O atual sistema de justiça e segurança brasileiro foi construído por teorias como as de Nina Rodrigues, constituindo todo um procedimento que focaliza, na criança e no adolescente negra(o), a política de repressão e criminalização da infância e juventude brasileira, que se fundamenta, exatamente, pelo racismo original desse sistema.
Não nos surpreende, infelizmente, que a campanha midiática pela redução da maioridade penal deturpe os números da violência para induzir a sociedade a fortalecer o senso comum de que o problema está na garantia de direitos da criança e do adolescente.
A Constituição Federal, de 1988, e o Estatuto da Criança e do Adolescente, de 1990, por adotarem a doutrina da proteção integral desenvolvida na normativa internacional de direitos humanos, incomoda profundamente a quem ainda defende a perspectiva da teoria do discernimento e quer situar a questão da infância, adolescência e juventude na política de segurança pública, e não em uma política de proteção social específica para tais segmentos.
É preciso lembrar que, de acordo com pesquisa do Ilanud, dos atos infracionais cometidos no país, apenas 10% são cometidos por adolescentes, em geral conduzidos e acompanhados por adultos. Ressalve-se: no crime que está sendo utilizado para manipular a opinião pública em favor da redução, inclusive, dentre os vários envolvidos, havia apenas um adolescente.
Por outro lado, é a infância e juventude o segmento mais atingido pela violência no país. Em relação à violência letal, o Relatório de Desenvolvimento Humano, 2005, do PNUD, demonstra que as estatísticas dão o perfil do alvo preferencial da vítima dos homicídios: ser preto, jovem, de sexo masculino e solteiro. O que poderia suscitar uma política especial de garantia de direitos, no sentido de mudar esse índice, porém, suscita, erroneamente, a defesa de mais violações de direitos: incluir adolescentes na população carcerária como proposta para a segurança pública.
Além de contraditória, visto que transforma o grupo vulnerabilizado – a adolescência e juventude – em culpado pela violência no país, expõe esse segmento a mais violações institucionalizadas, pertinentes à violência policial.
Ainda pelo Relatório de Desenvolvimento Humano, uma pesquisa de registros de ocorrência envolvendo policiais da Polícia Civil do Rio de Janeiro, entre janeiro de 1993 e julho de 1996, verificou 1.194 “incidentes” que resultaram em 991 civis mortos, incluindo mortes acidentais entre tiroteios. Desses dados, brancos – que constituíam 60% da população geral e 40% da população carcerária – eram 30% das vítimas. Os pretos – que eram apenas 8% da população geral (sem a contagem dos pardos, para a verificação do número total de negros) – totalizavam 33% dos presos e 30% dos assassinados por policiais. O desequilíbrio é explícito pela desproporção absurda.

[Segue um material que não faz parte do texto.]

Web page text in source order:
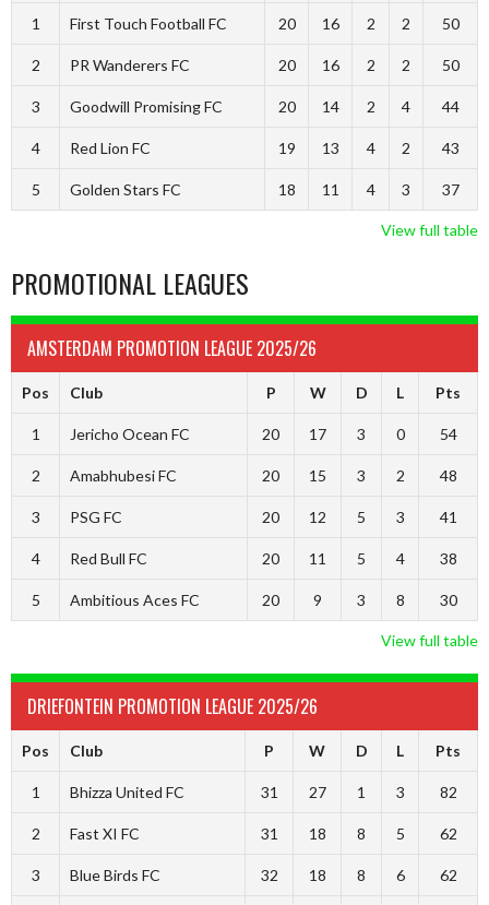
1 First Touch Football FC 20 16 2 2 50
2 PR Wanderers FC 20 16 2 2 50
3 Goodwill Promising FC 20 14 2 4 44
4 Red Lion FC 19 13 4 2 43
5 Golden Stars FC 18 11 4 3 37
View full table
PROMOTIONAL LEAGUES
AMSTERDAM PROMOTION LEAGUE 2025/26
Pos Club P W D L Pts
1 Jericho Ocean FC 20 17 3 0 54
2 Amabhubesi FC 20 15 3 2 48
3 PSG FC 20 12 5 3 41
4 Red Bull FC 20 11 5 4 38
5 Ambitious Aces FC 20 9 3 8 30
View full table
DRIEFONTEIN PROMOTION LEAGUE 2025/26
Pos Club P W D L Pts
1 Bhizza United FC 31 27 1 3 82
2 Fast XI FC 31 18 8 5 62
3 Blue Birds FC 32 18 8 6 62
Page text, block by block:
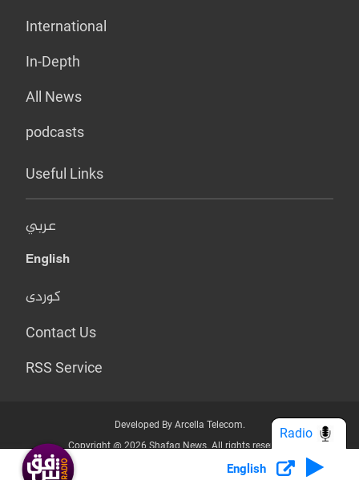
International
In-Depth
All News
podcasts
Useful Links
عربي
English
کوردی
Contact Us
RSS Service
Developed By Arcella Telecom.
Copyright @ 2026 Shafaq News. All rights reserved.
Who we Are? Privacy Policy
English
Radio
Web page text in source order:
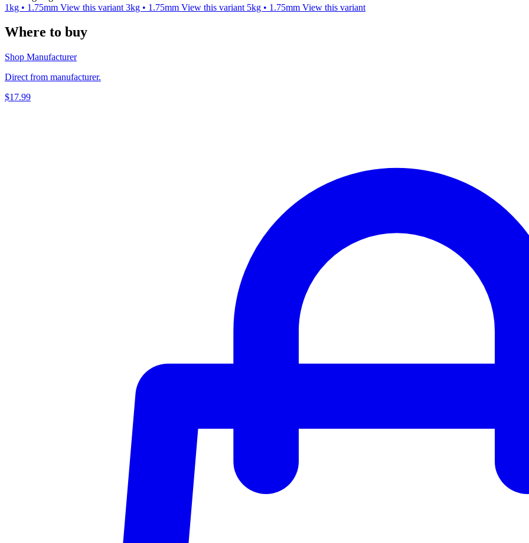
1kg • 1.75mm View this variant 3kg • 1.75mm View this variant 5kg • 1.75mm View this variant
Where to buy
Shop Manufacturer
Direct from manufacturer.
$17.99
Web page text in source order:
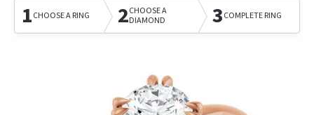
1CHOOSE A RING 2CHOOSE A
DIAMOND
3COMPLETE RING
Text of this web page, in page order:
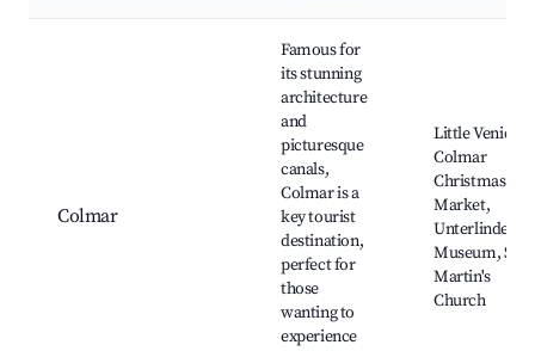
Colmar
Famous for
its stunning
architecture
and
picturesque
canals,
Colmar is a
key tourist
destination,
perfect for
those
wanting to
experience
Little Venice,
Colmar
Christmas
Market,
Unterlinden
Museum, St.
Martin's
Church
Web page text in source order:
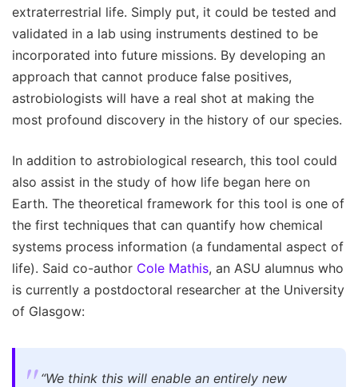
extraterrestrial life. Simply put, it could be tested and
validated in a lab using instruments destined to be
incorporated into future missions. By developing an
approach that cannot produce false positives,
astrobiologists will have a real shot at making the
most profound discovery in the history of our species.
In addition to astrobiological research, this tool could
also assist in the study of how life began here on
Earth. The theoretical framework for this tool is one of
the first techniques that can quantify how chemical
systems process information (a fundamental aspect of
life). Said co-author Cole Mathis, an ASU alumnus who
is currently a postdoctoral researcher at the University
of Glasgow:
“We think this will enable an entirely new
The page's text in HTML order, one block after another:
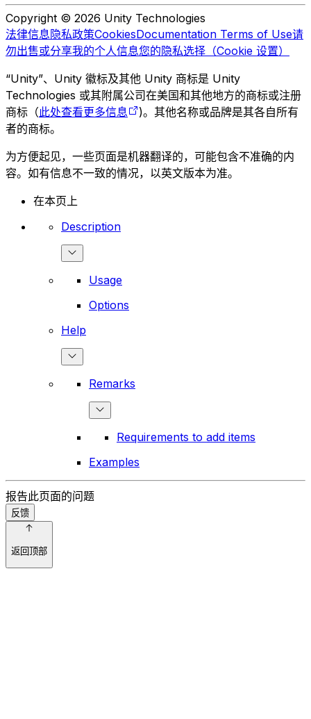
Copyright © 2026 Unity Technologies
法律信息隐私政策CookiesDocumentation Terms of Use请
勿出售或分享我的个人信息您的隐私选择（Cookie 设置）
“Unity”、Unity 徽标及其他 Unity 商标是 Unity
Technologies 或其附属公司在美国和其他地方的商标或注册
商标（此处查看更多信息
)。其他名称或品牌是其各自所有
者的商标。
为方便起见，一些页面是机器翻译的，可能包含不准确的内
容。如有信息不一致的情况，以英文版本为准。
在本页上
Description
Usage
Options
Help
Remarks
Requirements to add items
Examples
报告此页面的问题
反馈
返回顶部
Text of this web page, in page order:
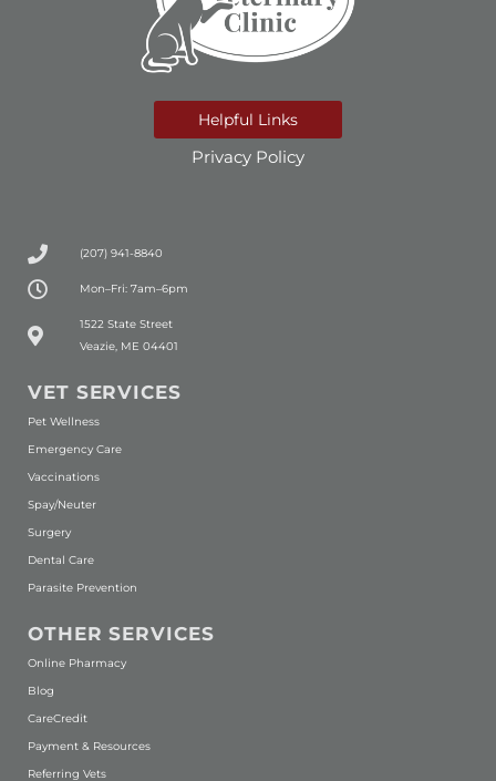
Helpful Links
Privacy Policy
(207) 941-8840
Mon–Fri: 7am–6pm
1522 State Street
Veazie, ME 04401
(opens in a new window)
VET SERVICES
Pet Wellness
Emergency Care
Vaccinations
Spay/Neuter
Surgery
Dental Care
Parasite Prevention
OTHER SERVICES
Online Pharmacy
(opens in a new window)
Blog
CareCredit
(opens in a new window)
Payment & Resources
Referring Vets
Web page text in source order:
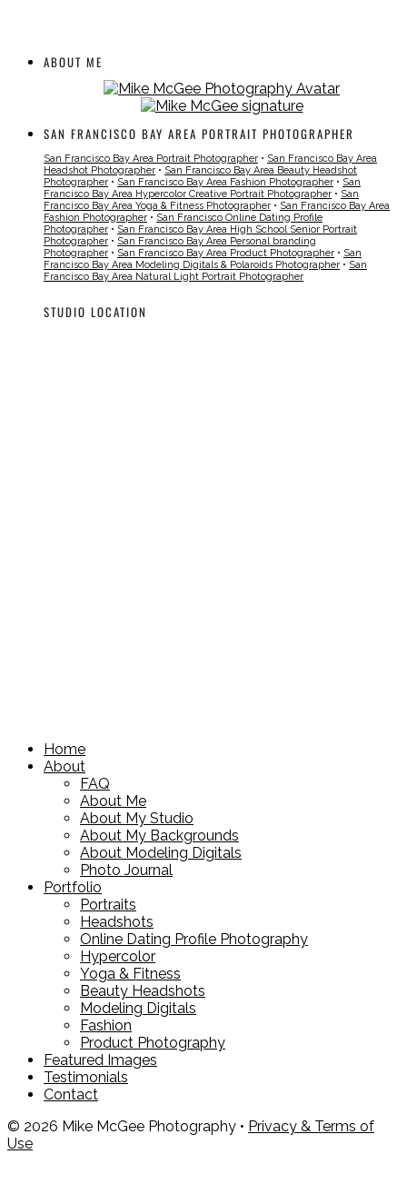
ABOUT ME
SAN FRANCISCO BAY AREA PORTRAIT PHOTOGRAPHER
San Francisco Bay Area Portrait Photographer • San Francisco Bay Area
Headshot Photographer • San Francisco Bay Area Beauty Headshot
Photographer • San Francisco Bay Area Fashion Photographer • San
Francisco Bay Area Hypercolor Creative Portrait Photographer • San
Francisco Bay Area Yoga & Fitness Photographer • San Francisco Bay Area
Fashion Photographer • San Francisco Online Dating Profile
Photographer • San Francisco Bay Area High School Senior Portrait
Photographer • San Francisco Bay Area Personal branding
Photographer • San Francisco Bay Area Product Photographer • San
Francisco Bay Area Modeling Digitals & Polaroids Photographer • San
Francisco Bay Area Natural Light Portrait Photographer
STUDIO LOCATION
Home
About
FAQ
About Me
About My Studio
About My Backgrounds
About Modeling Digitals
Photo Journal
Portfolio
Portraits
Headshots
Online Dating Profile Photography
Hypercolor
Yoga & Fitness
Beauty Headshots
Modeling Digitals
Fashion
Product Photography
Featured Images
Testimonials
Contact
© 2026 Mike McGee Photography • Privacy & Terms of
Use
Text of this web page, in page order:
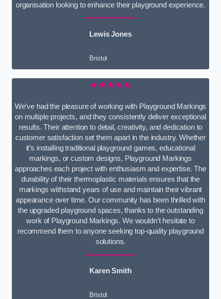
organisation looking to enhance their playground experience.
Lewis Jones
Bristol
★★★★★
We’ve had the pleasure of working with Playground Markings
on multiple projects, and they consistently deliver exceptional
results. Their attention to detail, creativity, and dedication to
customer satisfaction set them apart in the industry. Whether
it’s installing traditional playground games, educational
markings, or custom designs, Playground Markings
approaches each project with enthusiasm and expertise. The
durability of their thermoplastic materials ensures that the
markings withstand years of use and maintain their vibrant
appearance over time. Our community has been thrilled with
the upgraded playground spaces, thanks to the outstanding
work of Playground Markings. We wouldn’t hesitate to
recommend them to anyone seeking top-quality playground
solutions.
Karen Smith
Bristol
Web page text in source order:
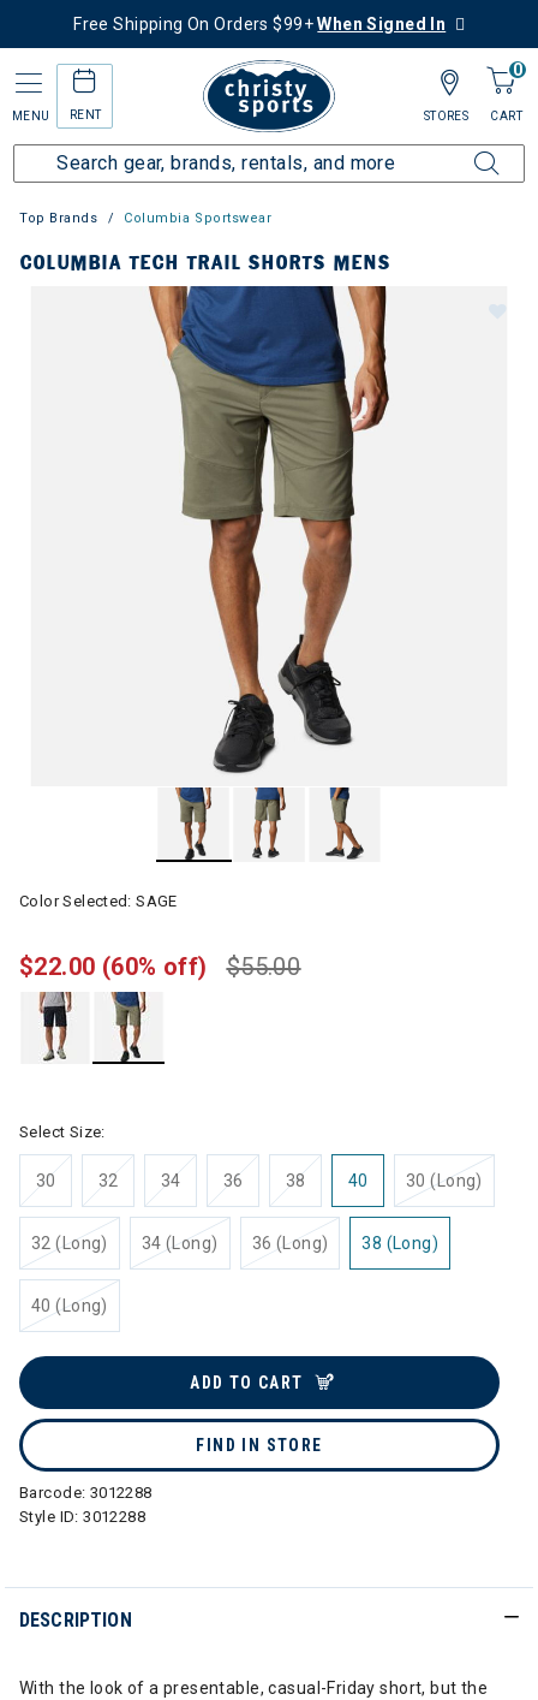
Free Shipping On Orders $99+When Signed In
MENU RENT
0
CART
STORES
Top Brands Columbia Sportswear
COLUMBIA TECH TRAIL SHORTS MENS
Color Selected:SAGE
$55.00
$22.00 (60% off)
Select Size:
30 32 34 36 38 40 30 (Long)
32 (Long) 34 (Long) 36 (Long) 38 (Long)
40 (Long)
ADD TO CART
FIND IN STORE
Barcode: 3012288
Style ID:3012288
DESCRIPTION
With the look of a presentable, casual-Friday short, but the
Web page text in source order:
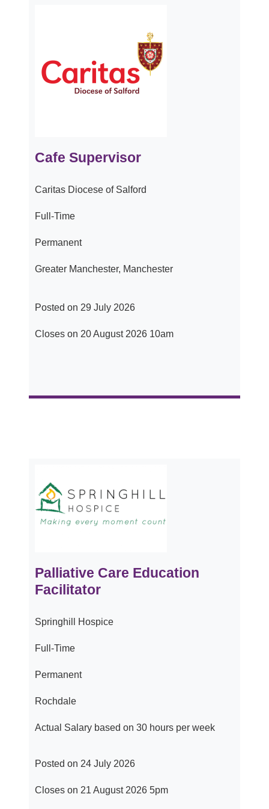
Cafe Supervisor
Caritas Diocese of Salford
Full-Time
Permanent
Greater Manchester, Manchester
Posted on 29 July 2026
Closes on 20 August 2026 10am
Palliative Care Education
Facilitator
Springhill Hospice
Full-Time
Permanent
Rochdale
Actual Salary based on 30 hours per week
Posted on 24 July 2026
Closes on 21 August 2026 5pm
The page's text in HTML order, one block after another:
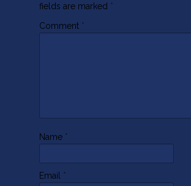
fields are marked *
Comment *
Name *
Email *
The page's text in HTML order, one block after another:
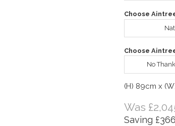
Choose
Choose
No
(H) 89cm x
Was
Saving
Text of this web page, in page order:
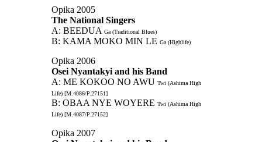
Opika 2005
The National Singers
A: BEEDUA Ga (Traditional Blues)
B: KAMA MOKO MIN LE Ga (Highlife)
Opika 2006
Osei Nyantakyi and his Band
A: ME KOKOO NO AWU Twi (Ashima High
Life) [M.4086/P.27151]
B: OBAA NYE WOYERE Twi (Ashima High
Life) [M.4087/P.27152]
Opika 2007
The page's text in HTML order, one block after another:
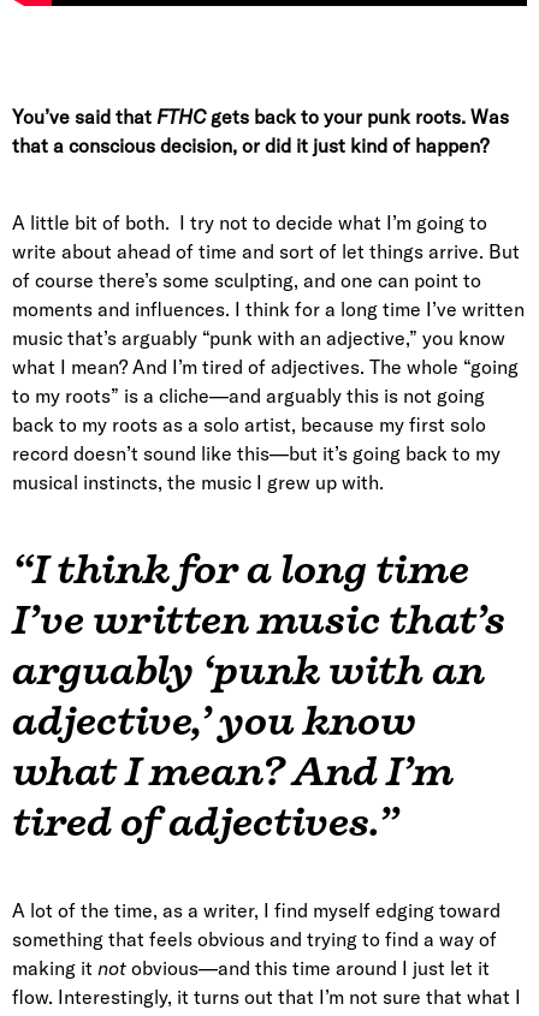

A discussão sobre a redução da maioridade penal trata de uma questão que atinge crucialmente as bases da formação nacional – racista, repressora contra as classes expropriadas e violenta pela manutenção de poder por uma elite proprietária. A exploração de casos isolados de violência cometidos por adolescentes oculta perversamente as profundas desigualdades e a injustiça social que atingem principalmente a infância, adolescência e juventudes negras e empobrecidas.
A ação de criminalizá-las, ao tempo em que inverte a posição de vítimas para culpadas, mascara a responsabilidade do Estado brasileiro em investir e promover políticas concretas para tais segmentos, o que quer dizer promover uma vida livre de racismo, de violência e de criminalidade – pelo exercício pleno de sua participação sociocultural.
Recife, 28 de fevereiro de 2007.
* Entidade negra de luta contra o racismo e em defesa dos direitos humanos da população negra no Brasil.